WHAT’S BEING CLAIMED:
- In India, Lonar Lake has naturally transformed from a deep green color to light pink for only a short period.
- The mysterious lake was discovered in 1823 by a British, and while was initially believed to be a volcanic crater, experts declared the cause of its existence as a meteorite impact.
- An expert from Accuweather suggests that the lake’s sudden change in color could either be because of algae development or chemical changes.
Typically, large bodies of water don’t alter much over short periods. Other than freezing during winter, lakes are usually resistant to change.
The landmark Lonar Lake in India has recently differed by suddenly changing its appearance from deep green to pinkish color quickly.
Because of this recent occurrence, the lake that rests in a giant meteor crater is now even a more prominent tourist than ever before.
As of date, experts are still yet to determine what caused the unexpected change in shade.
Before this development, the lake is already unique because it exists because of a meteorite strike. Other than that, though, the crater’s location is relatively isolated, and its water is mostly alkaline and salty as well.
The lake’s color has always been bluish-green for decades, and tourists frequent the place mainly because of its scenery, the mountainous ring surrounding the crater’s edge.
NASA said India or Maharashtra’s Lonar Crater was discovered and named in 1823 by a British field marshal named C.J.E. Alexander. The crater was settled inside a large volcanic basalt rock, called a Deccan Plateau, caused by eruptions approximately 65 million years ago.
While geologists earlier believed it’s a volcanic crater, experts later concluded that ring was caused by a meteorite hit approximately 35,000 and 50,000 years ago.”
Wildlife did not flourish in the lake as it was too salty for marine species.
What still bothered the experts though us the change of its color, making it even more fascinating.

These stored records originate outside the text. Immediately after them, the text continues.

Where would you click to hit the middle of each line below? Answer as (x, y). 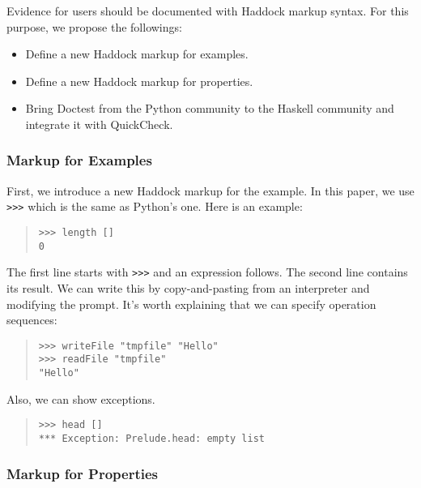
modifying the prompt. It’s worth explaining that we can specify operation (191, 304)
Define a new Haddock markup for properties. (139, 81)
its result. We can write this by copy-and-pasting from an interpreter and (188, 288)
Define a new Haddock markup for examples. (137, 54)
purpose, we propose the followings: (94, 26)
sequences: (32, 320)
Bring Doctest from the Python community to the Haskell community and (210, 108)
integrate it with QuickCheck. (99, 124)
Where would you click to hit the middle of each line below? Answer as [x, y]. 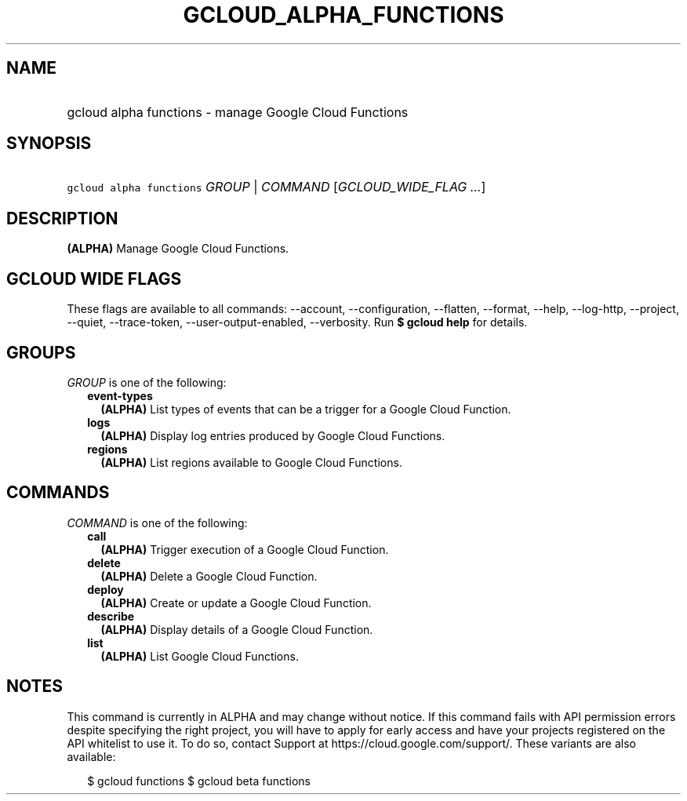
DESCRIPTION [62, 218]
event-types [120, 395]
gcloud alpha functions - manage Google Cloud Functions [238, 112]
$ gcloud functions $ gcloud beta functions [199, 781]
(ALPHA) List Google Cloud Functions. [200, 656]
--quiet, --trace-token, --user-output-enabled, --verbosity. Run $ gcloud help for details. [297, 322]
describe [111, 616]
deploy [105, 589]
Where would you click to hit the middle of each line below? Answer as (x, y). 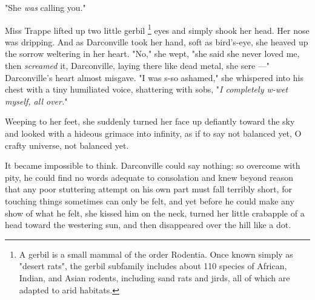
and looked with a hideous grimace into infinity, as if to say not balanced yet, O (153, 133)
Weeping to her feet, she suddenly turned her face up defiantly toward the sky (150, 121)
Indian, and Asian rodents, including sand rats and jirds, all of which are (154, 277)
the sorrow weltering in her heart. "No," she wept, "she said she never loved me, (152, 54)
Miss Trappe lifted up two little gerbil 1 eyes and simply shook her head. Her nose (157, 29)
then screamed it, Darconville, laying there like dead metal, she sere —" (138, 66)
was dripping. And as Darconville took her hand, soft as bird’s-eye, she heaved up (157, 41)
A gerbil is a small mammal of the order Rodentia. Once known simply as (156, 254)
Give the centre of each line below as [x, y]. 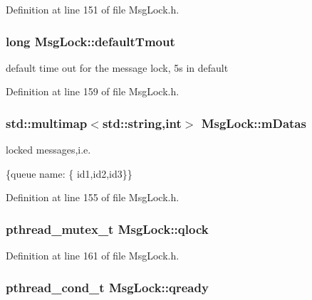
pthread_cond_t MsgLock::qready [107, 287]
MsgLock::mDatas [254, 123]
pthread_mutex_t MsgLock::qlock [107, 229]
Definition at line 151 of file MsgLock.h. [93, 9]
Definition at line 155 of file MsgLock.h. [93, 197]
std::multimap [47, 123]
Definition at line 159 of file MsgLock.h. [93, 91]
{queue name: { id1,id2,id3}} [69, 173]
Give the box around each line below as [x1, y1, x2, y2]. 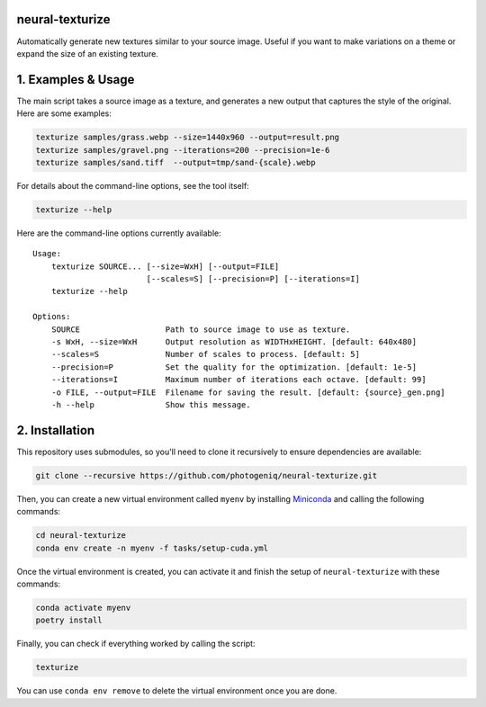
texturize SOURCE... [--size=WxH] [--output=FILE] [50, 261, 280, 272]
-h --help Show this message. [50, 400, 251, 409]
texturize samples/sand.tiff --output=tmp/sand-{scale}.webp [35, 157, 316, 167]
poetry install [35, 615, 103, 625]
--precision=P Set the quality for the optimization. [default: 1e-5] [50, 362, 418, 372]
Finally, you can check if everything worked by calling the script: [16, 639, 256, 649]
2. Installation [16, 423, 95, 438]
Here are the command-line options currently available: [16, 228, 222, 238]
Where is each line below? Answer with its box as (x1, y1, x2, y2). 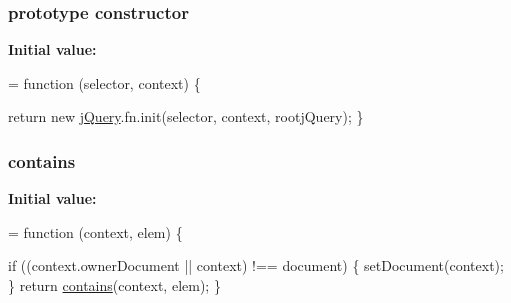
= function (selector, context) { (8, 72, 201, 93)
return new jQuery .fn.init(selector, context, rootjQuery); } (8, 106, 364, 127)
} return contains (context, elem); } (8, 275, 221, 295)
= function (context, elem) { (8, 221, 183, 242)
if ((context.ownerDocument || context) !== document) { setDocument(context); (8, 255, 504, 276)

Scientists argue that when a massive body of water shifts its color, it’s usually related to the variations in the microorganisms that live there.
Thus, the most reasonable theory points out to the lake’s potential algae bloom or a sudden shift in its chemical composition, as explained by AccuWeather’ James Andrews.
He further detailed by saying that the lake must have developed a seasonal pink algal bloom. Andrews did not also discount the plausibility of the unusual materialization of hydroxide that can only be caused by pH or chemical changes.
Experts agree that the lake will now have more visitors than ever before, and some studies may be conducted that would offer a more precise explanation of the phenomena.